▶ _EXERCISE REQUIREMENTS_: Find the line that contains "The name of". Output it and every line after it to the end of the records, exactly as they appear.

|---|

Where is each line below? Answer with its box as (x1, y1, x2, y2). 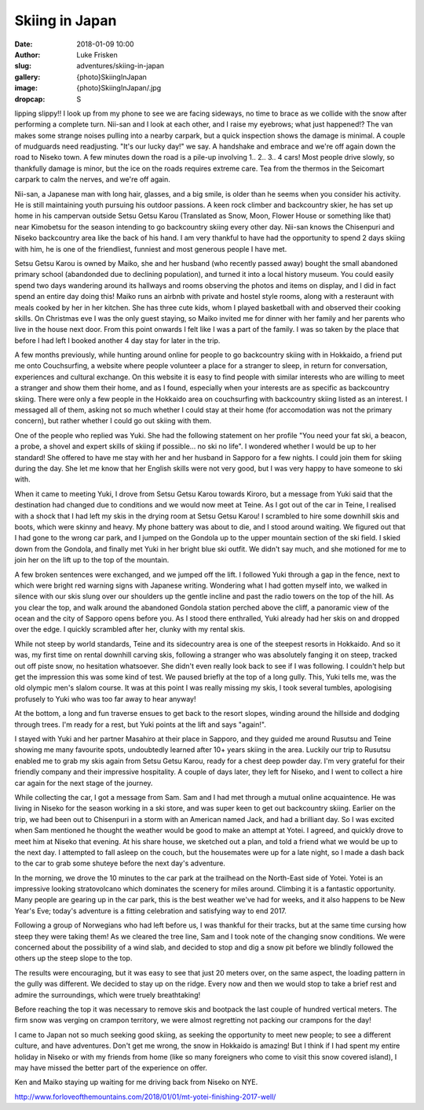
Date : (14, 39, 33, 49)
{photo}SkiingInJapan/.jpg (76, 83, 161, 93)
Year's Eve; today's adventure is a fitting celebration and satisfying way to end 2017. (14, 905, 287, 916)
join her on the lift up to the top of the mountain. (14, 555, 170, 565)
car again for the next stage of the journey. (14, 778, 153, 787)
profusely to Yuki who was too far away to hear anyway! (14, 694, 196, 703)
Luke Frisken (76, 50, 118, 59)
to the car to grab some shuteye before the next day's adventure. (14, 858, 225, 868)
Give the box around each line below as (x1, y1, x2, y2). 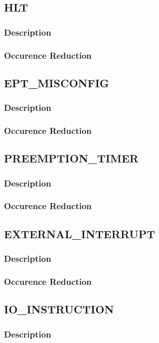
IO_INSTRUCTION (4, 301, 114, 317)
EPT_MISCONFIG (4, 75, 109, 90)
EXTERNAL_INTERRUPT (4, 226, 156, 241)
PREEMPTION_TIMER (4, 150, 139, 166)
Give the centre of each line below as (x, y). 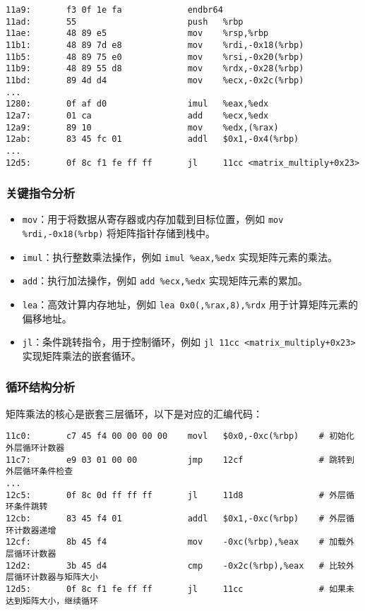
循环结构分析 (41, 387)
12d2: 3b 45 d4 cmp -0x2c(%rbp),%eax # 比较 (176, 565)
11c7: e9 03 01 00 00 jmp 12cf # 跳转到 (180, 460)
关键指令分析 (41, 193)
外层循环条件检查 (40, 472)
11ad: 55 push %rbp (125, 22)
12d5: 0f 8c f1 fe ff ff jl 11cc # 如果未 (180, 589)
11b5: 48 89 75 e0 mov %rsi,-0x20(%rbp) (155, 57)
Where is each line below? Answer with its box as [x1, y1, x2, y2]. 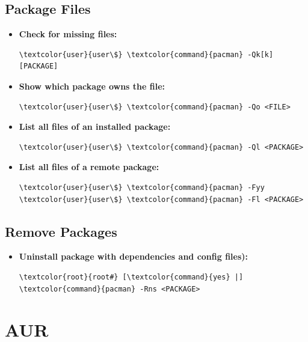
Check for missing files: [19, 28, 117, 40]
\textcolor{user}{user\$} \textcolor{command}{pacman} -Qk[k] [19, 50, 274, 59]
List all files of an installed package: [19, 120, 171, 133]
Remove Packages [5, 222, 117, 240]
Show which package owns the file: [19, 79, 165, 92]
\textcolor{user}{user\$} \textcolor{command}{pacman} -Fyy [19, 183, 265, 192]
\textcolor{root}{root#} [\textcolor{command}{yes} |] [19, 272, 244, 281]
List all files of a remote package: [19, 160, 159, 173]
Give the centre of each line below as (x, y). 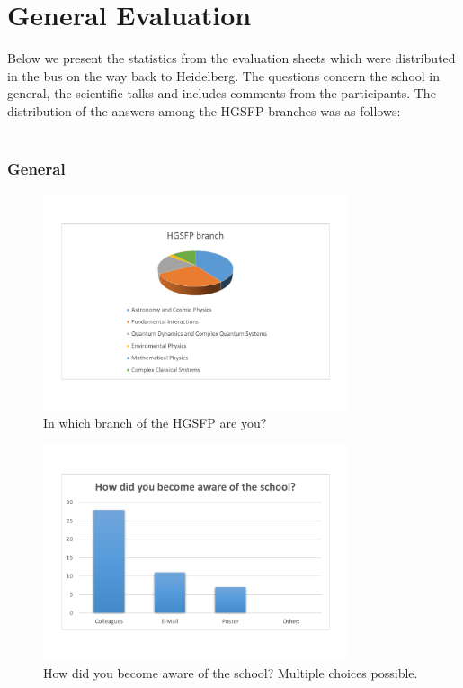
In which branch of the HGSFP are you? (155, 422)
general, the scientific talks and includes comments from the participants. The (222, 93)
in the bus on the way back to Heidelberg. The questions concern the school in (224, 75)
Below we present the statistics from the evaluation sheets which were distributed (231, 58)
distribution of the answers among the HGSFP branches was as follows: (204, 110)
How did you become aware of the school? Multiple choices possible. (231, 672)
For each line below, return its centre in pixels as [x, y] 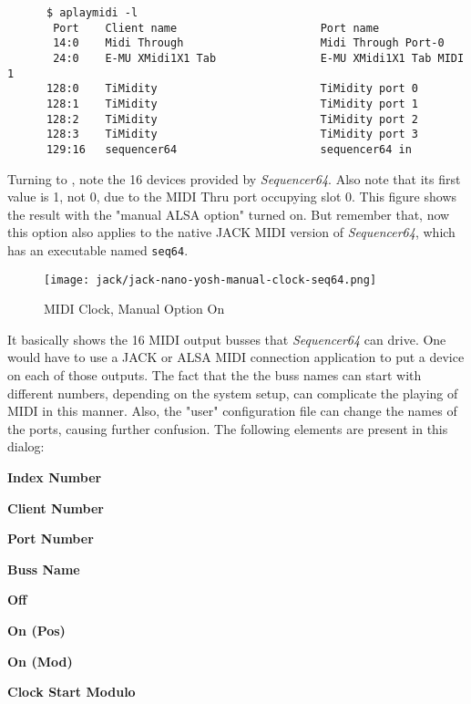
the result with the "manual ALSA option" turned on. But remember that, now [229, 214]
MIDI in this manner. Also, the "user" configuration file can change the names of [232, 411]
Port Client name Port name [216, 28]
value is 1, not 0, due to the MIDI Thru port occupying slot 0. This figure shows [232, 197]
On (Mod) [40, 661]
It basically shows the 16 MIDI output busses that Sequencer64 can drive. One [227, 339]
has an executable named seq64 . [98, 249]
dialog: [26, 446]
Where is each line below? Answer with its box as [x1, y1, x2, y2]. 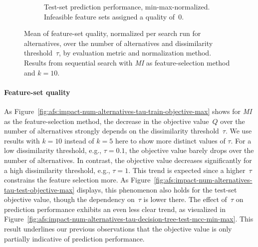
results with [4, 135, 40, 145]
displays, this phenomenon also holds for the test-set [76, 184, 237, 194]
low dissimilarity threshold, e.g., [4, 145, 102, 155]
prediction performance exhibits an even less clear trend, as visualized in [4, 203, 226, 214]
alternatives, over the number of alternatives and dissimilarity [24, 37, 213, 48]
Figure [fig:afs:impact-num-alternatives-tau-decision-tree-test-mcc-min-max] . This [4, 213, 254, 224]
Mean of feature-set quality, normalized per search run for [24, 28, 201, 38]
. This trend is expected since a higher [128, 164, 246, 175]
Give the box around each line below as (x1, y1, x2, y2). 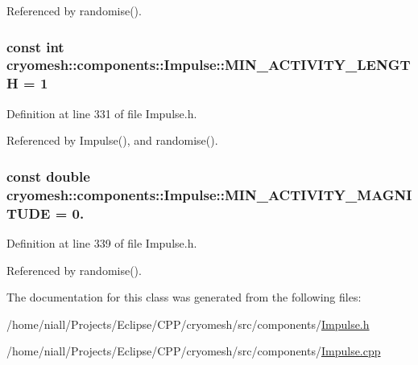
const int (6, 36, 64, 56)
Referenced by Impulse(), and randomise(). (6, 132, 218, 149)
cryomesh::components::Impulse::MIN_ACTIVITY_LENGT (6, 55, 411, 75)
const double (6, 166, 90, 186)
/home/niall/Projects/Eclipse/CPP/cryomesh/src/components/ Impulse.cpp (6, 342, 381, 359)
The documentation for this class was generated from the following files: (6, 289, 362, 306)
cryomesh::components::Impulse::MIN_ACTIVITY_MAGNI (6, 184, 412, 204)
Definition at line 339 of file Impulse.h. (6, 234, 197, 251)
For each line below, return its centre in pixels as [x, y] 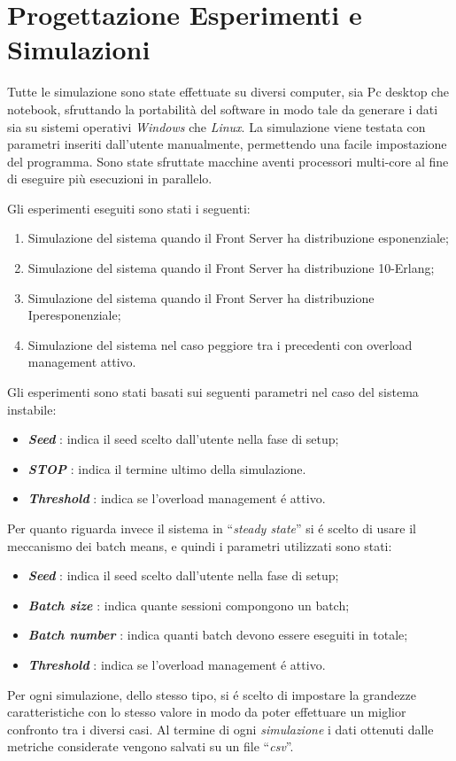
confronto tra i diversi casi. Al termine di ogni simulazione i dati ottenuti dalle [220, 729]
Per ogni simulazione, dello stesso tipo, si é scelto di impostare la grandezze [212, 694]
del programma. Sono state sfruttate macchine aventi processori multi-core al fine [228, 161]
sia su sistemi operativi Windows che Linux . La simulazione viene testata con [216, 126]
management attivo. [82, 362]
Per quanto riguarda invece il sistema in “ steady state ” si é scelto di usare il [212, 528]
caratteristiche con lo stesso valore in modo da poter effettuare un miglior [207, 712]
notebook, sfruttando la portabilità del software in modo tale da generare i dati [223, 109]
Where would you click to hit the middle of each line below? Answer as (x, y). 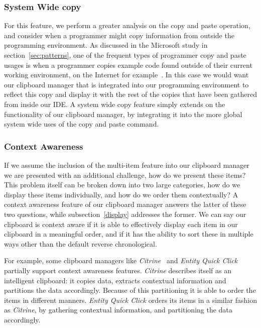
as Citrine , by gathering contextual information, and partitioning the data (118, 310)
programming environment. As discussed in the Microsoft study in (106, 45)
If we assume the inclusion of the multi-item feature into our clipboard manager (127, 165)
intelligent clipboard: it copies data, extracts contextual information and (115, 280)
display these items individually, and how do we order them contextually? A (121, 194)
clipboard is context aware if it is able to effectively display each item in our (121, 224)
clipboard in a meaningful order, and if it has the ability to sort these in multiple (129, 234)
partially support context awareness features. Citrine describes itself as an (118, 270)
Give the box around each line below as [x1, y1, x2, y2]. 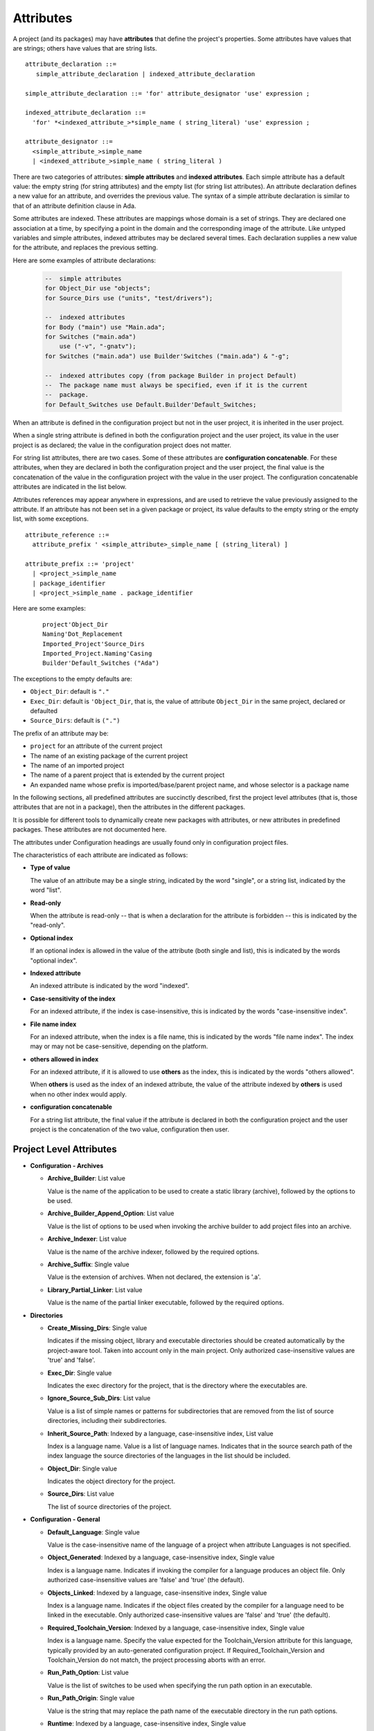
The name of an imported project [30, 761, 125, 769]
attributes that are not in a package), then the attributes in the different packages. [12, 803, 246, 811]
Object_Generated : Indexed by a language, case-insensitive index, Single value [47, 1553, 275, 1561]
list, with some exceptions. [12, 514, 89, 523]
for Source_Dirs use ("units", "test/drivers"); [44, 294, 213, 302]
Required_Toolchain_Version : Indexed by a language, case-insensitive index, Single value [47, 1624, 305, 1632]
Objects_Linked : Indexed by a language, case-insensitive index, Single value [47, 1588, 267, 1597]
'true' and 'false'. [47, 1356, 96, 1364]

|---|

▶ _ANSWER SECTION_:
The name of an imported project [30, 761, 125, 769]
attributes that are not in a package), then the attributes in the different packages. [12, 803, 246, 811]
Object_Generated : Indexed by a language, case-insensitive index, Single value [47, 1553, 275, 1561]
list, with some exceptions. [12, 514, 89, 523]
for Source_Dirs use ("units", "test/drivers"); [44, 294, 213, 302]
Required_Toolchain_Version : Indexed by a language, case-insensitive index, Single value [47, 1624, 305, 1632]
Objects_Linked : Indexed by a language, case-insensitive index, Single value [47, 1588, 267, 1597]
'true' and 'false'. [47, 1356, 96, 1364]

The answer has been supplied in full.